I have a dataset consisting of around 500 different paragraphs. For each paragraph, I am trying to see whether there is a link to any of the other paragraphs. Based on this I've created paragraph pairs. I previously tried to approach this problem as a binary issues (0 or 1, is there a link or not), but I now want to try ranking (assigning a probability to each paragraph pair).
My issue is: How do I split out my test and train set randomly but keep all paragraph pairs for each paragraph in the same set?
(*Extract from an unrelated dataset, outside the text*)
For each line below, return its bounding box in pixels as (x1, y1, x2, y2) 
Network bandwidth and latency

For example, for paragraph 1, I want all associated pairs (1-2, 1-3, 1-4, 1-5...1-500) in either the test or train set. My ranking will not work if half the pairs are in the training set for example, since then the ranking for the test set will be missing some pairs...
Format
Paragraph A | Paragraph B | Label | Features...
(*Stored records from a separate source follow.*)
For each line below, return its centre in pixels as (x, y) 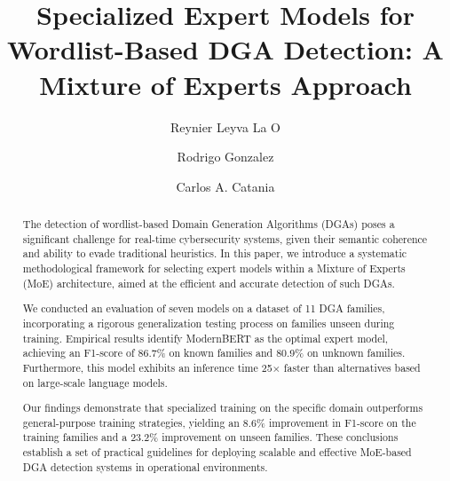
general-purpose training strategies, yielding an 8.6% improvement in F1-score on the (219, 422)
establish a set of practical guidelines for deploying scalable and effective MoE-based (217, 452)
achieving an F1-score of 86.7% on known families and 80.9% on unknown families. (214, 353)
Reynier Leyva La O (225, 126)
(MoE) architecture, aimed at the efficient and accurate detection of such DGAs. (209, 283)
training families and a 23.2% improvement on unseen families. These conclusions (210, 437)
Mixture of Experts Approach (225, 84)
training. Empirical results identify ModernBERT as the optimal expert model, (205, 338)

Paragraph 1 | Paragraph 4 | 1 | ...
Paragraph 2 | Paragraph 6 | 1 | ...
Paragraph 6 | Paragraph 8 | 0 | ...
Paragraph 10 | Paragraph 2 | 1 | ...
I am using the sklearn train_test_split:
import pandas as pd
from sklearn.model_selection import train_test_split
feature_headers = ['tfidf_cosine', 'count_vec_cosine', 'lda_50topics_cosine', 'lda_200topics_cosine']
target_header = ['label']
train_x, test_x, train_y, test_y = train_test_split(result[feature_headers], result[target_header],
train_size=0.7)